### EXERCISE REQUIREMENTS
Pull out from the material below all lines with "training".

### EXCERPTED RECORDS
=======

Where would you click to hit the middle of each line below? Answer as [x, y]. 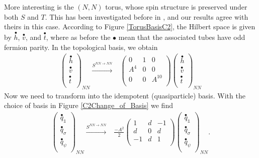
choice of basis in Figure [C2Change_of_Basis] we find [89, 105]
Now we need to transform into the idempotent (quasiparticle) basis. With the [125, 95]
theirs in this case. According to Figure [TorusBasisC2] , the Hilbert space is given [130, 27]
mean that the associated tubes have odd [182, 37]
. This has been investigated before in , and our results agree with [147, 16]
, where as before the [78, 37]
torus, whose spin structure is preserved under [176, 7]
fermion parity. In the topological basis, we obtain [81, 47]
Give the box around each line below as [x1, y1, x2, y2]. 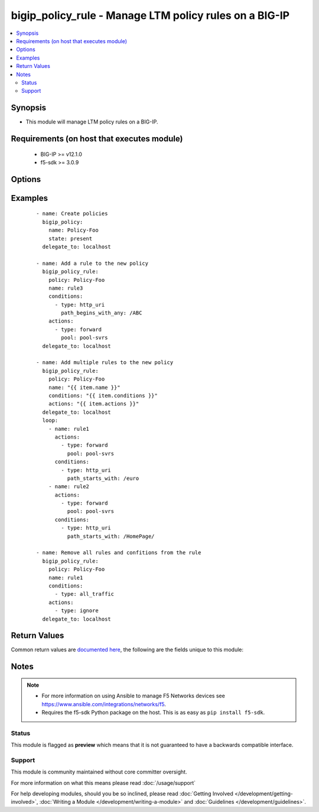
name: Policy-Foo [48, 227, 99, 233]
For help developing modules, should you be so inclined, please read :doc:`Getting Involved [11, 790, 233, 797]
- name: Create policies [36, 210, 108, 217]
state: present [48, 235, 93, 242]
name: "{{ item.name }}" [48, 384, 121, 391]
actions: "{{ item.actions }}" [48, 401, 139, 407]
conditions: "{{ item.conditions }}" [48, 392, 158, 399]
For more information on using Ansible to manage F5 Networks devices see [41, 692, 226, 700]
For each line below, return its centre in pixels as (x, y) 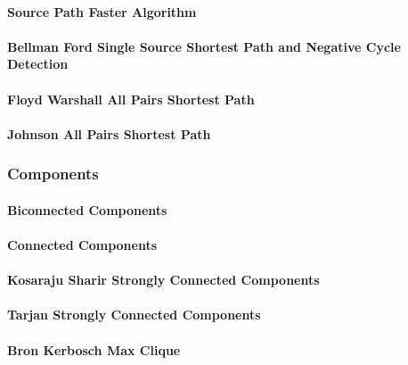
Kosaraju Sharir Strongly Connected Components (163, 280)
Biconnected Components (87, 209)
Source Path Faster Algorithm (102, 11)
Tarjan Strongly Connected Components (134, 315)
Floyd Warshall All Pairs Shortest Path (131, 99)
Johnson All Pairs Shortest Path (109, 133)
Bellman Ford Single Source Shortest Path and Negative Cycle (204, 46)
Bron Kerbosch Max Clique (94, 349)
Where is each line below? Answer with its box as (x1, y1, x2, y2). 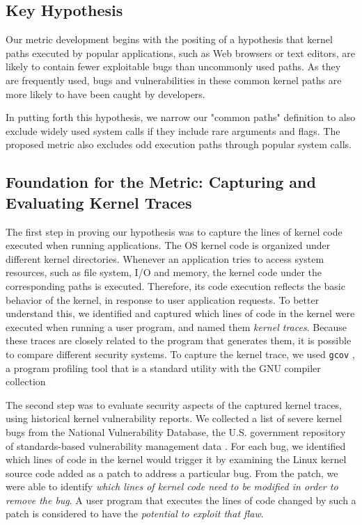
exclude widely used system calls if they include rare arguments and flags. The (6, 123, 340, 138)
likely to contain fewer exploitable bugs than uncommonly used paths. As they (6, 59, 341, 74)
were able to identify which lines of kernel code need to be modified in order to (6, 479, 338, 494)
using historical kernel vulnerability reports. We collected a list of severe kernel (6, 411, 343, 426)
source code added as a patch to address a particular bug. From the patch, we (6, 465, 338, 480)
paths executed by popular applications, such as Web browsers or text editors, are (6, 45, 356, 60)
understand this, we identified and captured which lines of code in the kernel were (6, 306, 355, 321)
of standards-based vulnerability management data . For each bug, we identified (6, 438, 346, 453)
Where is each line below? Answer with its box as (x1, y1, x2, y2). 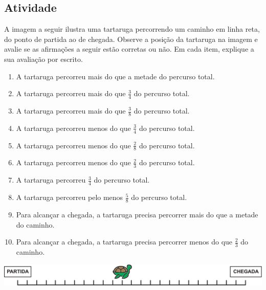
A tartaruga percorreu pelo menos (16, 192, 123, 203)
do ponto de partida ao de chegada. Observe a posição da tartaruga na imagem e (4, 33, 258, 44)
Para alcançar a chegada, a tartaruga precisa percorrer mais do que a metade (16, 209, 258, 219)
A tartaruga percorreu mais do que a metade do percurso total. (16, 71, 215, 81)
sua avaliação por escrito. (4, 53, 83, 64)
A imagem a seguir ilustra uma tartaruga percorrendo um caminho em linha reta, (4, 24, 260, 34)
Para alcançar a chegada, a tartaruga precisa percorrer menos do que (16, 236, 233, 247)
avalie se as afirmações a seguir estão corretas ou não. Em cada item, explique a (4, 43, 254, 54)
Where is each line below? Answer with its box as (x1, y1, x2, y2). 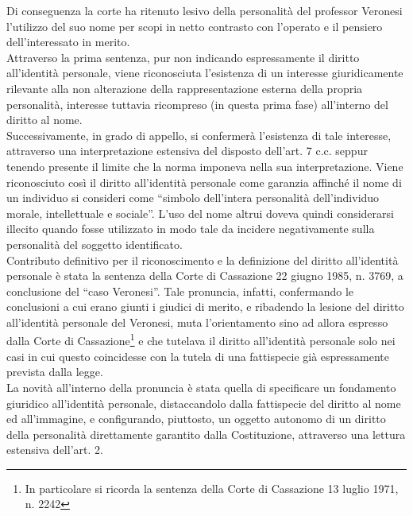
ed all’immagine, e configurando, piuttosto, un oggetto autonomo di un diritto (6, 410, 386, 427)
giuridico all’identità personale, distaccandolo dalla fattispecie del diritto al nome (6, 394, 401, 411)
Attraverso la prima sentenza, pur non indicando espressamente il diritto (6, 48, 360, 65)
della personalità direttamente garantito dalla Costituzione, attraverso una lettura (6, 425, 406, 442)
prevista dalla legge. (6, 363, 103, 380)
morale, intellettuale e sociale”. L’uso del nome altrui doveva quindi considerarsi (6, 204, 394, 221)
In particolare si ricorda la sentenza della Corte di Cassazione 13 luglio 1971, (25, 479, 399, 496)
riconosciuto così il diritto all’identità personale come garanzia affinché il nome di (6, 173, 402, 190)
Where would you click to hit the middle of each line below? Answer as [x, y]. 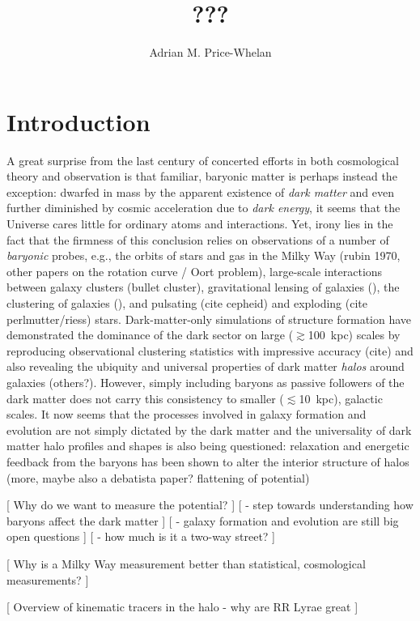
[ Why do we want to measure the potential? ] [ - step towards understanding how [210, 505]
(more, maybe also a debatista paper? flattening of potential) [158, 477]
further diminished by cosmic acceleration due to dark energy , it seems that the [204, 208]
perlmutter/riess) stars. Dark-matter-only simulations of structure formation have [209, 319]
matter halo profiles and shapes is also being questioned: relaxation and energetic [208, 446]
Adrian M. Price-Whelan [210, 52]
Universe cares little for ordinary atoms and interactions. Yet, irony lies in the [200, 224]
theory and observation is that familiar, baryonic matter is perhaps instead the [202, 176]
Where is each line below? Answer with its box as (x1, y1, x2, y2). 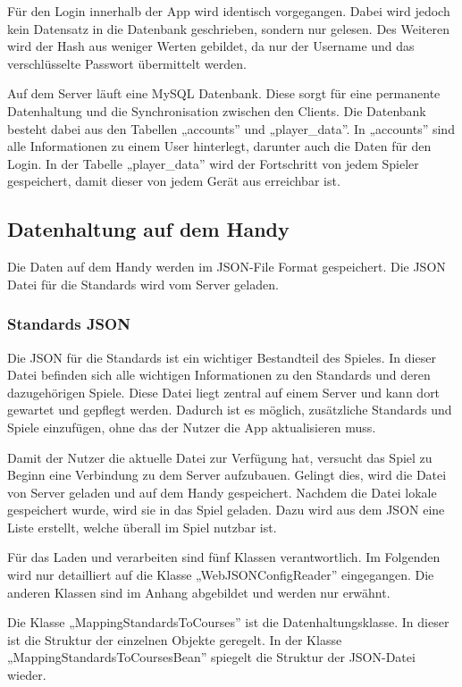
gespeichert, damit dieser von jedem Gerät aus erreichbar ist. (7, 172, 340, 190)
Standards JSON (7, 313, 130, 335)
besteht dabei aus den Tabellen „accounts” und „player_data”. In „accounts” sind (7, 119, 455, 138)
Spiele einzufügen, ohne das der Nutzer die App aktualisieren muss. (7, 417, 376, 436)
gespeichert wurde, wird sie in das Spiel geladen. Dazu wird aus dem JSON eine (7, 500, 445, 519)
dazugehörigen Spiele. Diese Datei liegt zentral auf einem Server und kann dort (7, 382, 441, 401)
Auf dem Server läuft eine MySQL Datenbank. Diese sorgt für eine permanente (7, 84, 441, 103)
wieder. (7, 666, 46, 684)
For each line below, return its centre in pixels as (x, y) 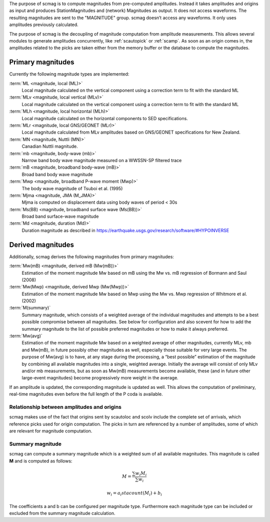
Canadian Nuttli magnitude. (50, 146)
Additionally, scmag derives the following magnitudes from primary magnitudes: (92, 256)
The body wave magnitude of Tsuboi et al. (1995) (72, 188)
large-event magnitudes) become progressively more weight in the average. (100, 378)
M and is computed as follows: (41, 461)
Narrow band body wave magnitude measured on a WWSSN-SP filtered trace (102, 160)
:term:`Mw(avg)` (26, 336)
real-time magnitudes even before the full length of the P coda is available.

=======

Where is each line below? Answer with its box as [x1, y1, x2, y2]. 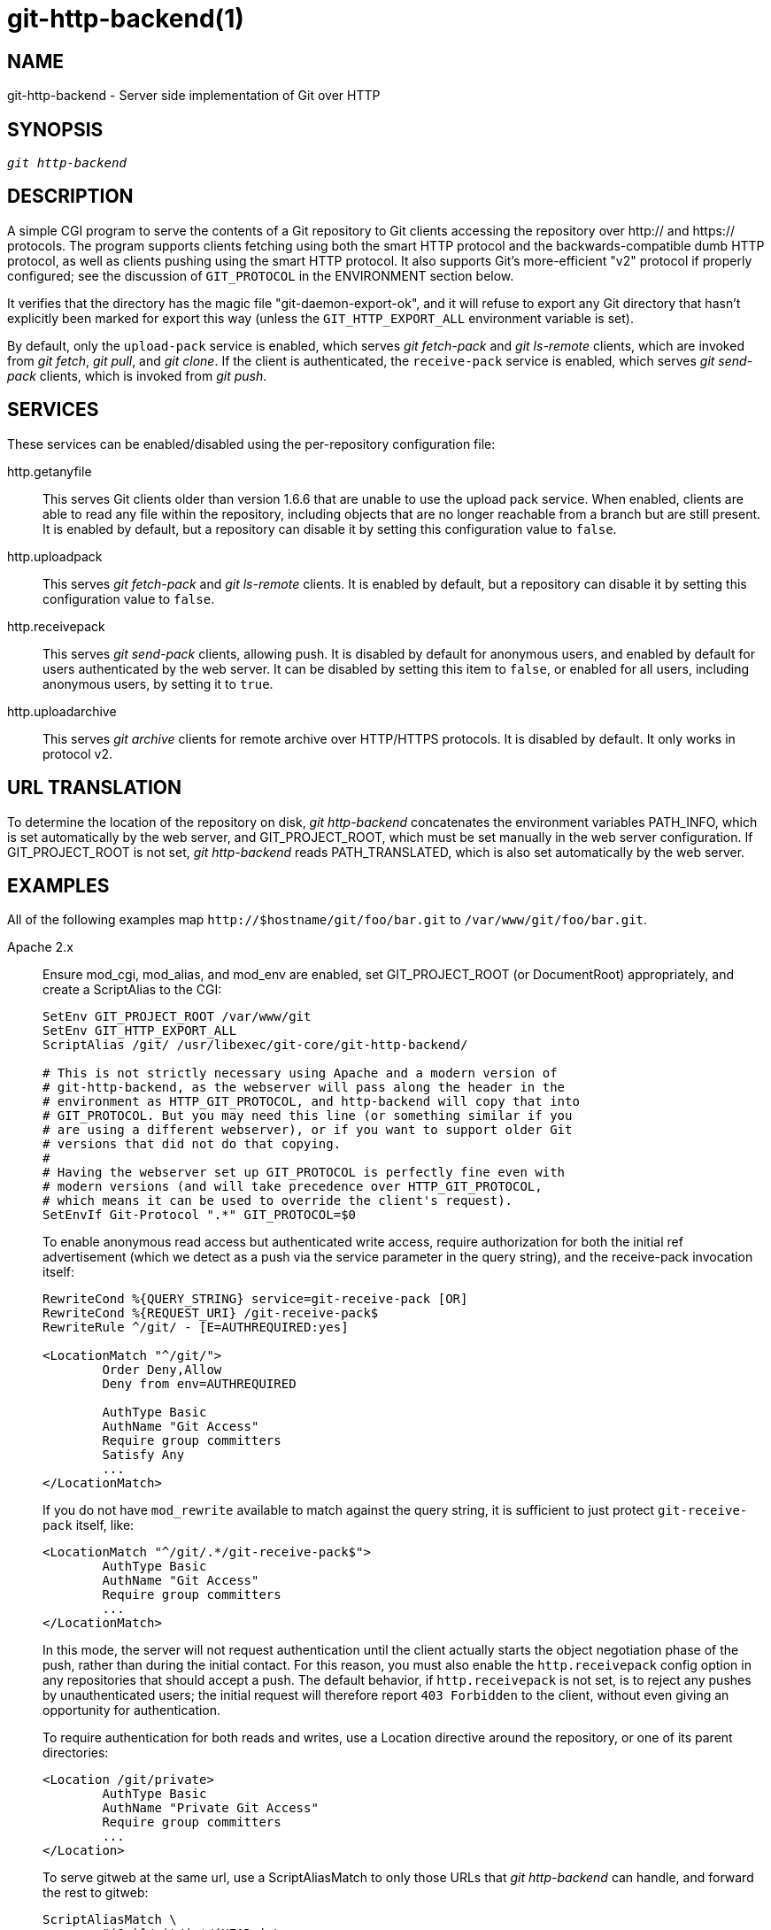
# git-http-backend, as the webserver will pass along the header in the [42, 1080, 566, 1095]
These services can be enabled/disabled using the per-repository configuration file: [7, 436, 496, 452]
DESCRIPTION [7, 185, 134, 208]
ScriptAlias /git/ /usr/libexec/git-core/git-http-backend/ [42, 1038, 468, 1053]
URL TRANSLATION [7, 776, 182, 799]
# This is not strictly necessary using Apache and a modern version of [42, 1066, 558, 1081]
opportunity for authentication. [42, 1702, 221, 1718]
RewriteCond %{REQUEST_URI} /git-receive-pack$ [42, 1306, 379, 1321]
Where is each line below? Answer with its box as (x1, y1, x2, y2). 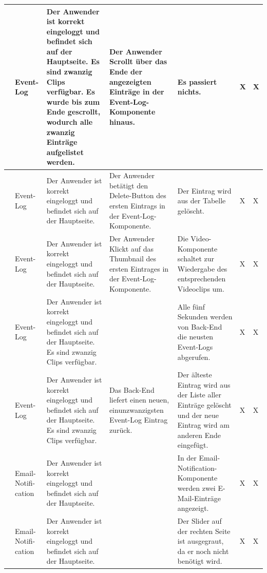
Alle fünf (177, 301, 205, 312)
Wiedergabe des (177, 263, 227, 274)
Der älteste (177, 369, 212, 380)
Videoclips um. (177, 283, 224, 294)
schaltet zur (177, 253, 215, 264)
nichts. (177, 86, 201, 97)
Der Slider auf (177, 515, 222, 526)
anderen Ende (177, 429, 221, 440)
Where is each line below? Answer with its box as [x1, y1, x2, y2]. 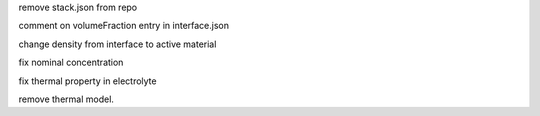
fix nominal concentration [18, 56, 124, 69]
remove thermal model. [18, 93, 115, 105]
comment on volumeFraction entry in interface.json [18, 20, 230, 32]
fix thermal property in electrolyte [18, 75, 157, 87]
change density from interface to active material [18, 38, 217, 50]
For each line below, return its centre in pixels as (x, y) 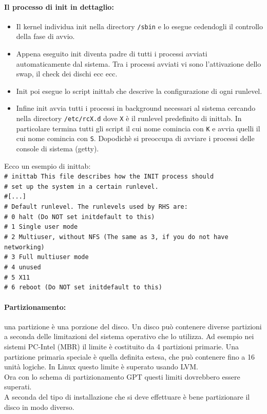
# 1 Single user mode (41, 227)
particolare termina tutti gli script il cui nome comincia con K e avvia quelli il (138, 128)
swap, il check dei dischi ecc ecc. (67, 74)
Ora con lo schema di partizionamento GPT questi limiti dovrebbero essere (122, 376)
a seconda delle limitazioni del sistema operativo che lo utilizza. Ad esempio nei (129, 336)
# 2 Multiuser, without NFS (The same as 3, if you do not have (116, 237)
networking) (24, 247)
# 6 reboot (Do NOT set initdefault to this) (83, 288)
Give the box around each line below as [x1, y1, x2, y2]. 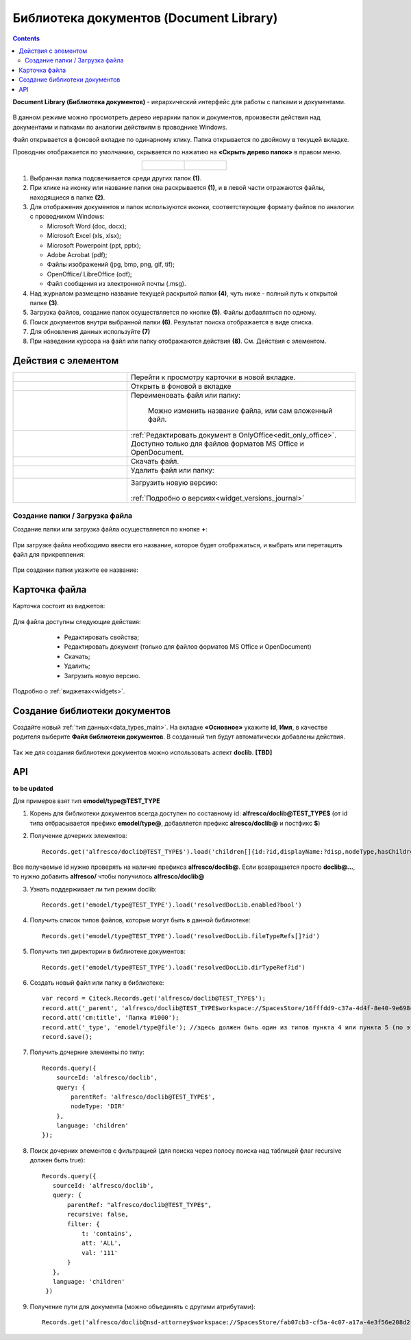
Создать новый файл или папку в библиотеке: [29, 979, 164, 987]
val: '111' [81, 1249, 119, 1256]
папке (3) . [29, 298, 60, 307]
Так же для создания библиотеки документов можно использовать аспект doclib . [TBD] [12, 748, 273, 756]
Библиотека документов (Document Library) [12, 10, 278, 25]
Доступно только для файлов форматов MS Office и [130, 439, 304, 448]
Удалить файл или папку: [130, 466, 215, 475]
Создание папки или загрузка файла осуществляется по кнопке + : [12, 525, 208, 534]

=======

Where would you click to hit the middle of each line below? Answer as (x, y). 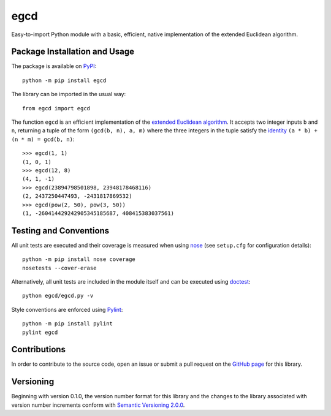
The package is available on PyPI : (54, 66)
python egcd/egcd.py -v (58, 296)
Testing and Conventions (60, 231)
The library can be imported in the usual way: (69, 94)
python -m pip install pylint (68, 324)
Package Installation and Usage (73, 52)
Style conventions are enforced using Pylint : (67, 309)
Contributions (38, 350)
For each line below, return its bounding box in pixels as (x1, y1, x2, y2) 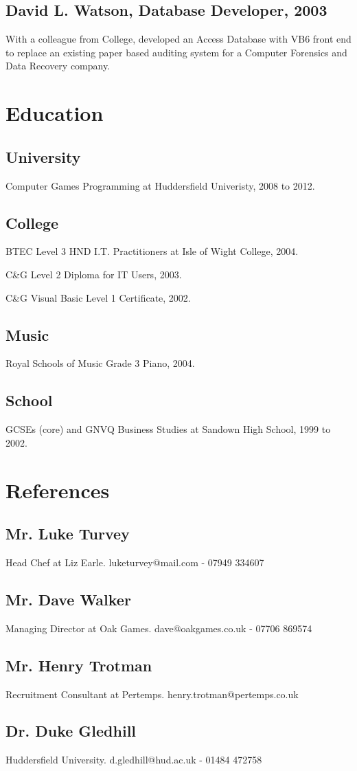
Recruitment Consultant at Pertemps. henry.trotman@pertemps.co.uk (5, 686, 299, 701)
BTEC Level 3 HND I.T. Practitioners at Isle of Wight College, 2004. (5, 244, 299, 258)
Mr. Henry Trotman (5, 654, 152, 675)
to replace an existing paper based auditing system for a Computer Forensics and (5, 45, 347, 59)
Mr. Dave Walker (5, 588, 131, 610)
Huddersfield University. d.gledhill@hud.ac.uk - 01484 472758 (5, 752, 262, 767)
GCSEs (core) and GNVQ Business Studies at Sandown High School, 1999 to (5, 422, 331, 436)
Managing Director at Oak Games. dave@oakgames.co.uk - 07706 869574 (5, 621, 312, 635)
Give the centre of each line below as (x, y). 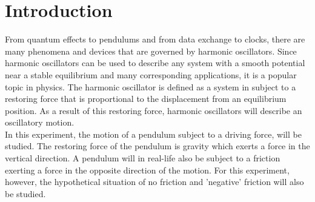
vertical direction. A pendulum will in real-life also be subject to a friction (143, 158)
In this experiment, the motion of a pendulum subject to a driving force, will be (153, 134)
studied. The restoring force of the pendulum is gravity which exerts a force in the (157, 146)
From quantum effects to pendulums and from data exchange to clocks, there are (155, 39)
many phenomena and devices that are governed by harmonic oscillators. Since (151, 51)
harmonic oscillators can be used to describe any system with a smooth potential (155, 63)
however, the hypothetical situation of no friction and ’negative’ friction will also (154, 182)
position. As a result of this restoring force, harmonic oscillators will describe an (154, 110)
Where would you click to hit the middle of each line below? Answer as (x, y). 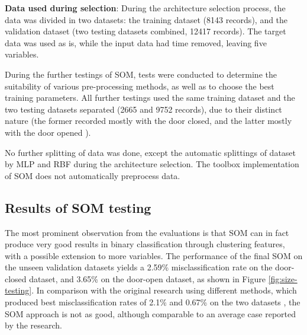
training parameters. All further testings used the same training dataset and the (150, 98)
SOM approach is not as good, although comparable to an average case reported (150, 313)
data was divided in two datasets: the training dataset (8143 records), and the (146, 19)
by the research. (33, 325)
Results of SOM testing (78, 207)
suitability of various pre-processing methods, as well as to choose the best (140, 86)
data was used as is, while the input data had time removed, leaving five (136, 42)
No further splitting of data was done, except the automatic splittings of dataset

=======

### EXERCISE ANSWER
training parameters. All further testings used the same training dataset and the (150, 98)
data was divided in two datasets: the training dataset (8143 records), and the (146, 19)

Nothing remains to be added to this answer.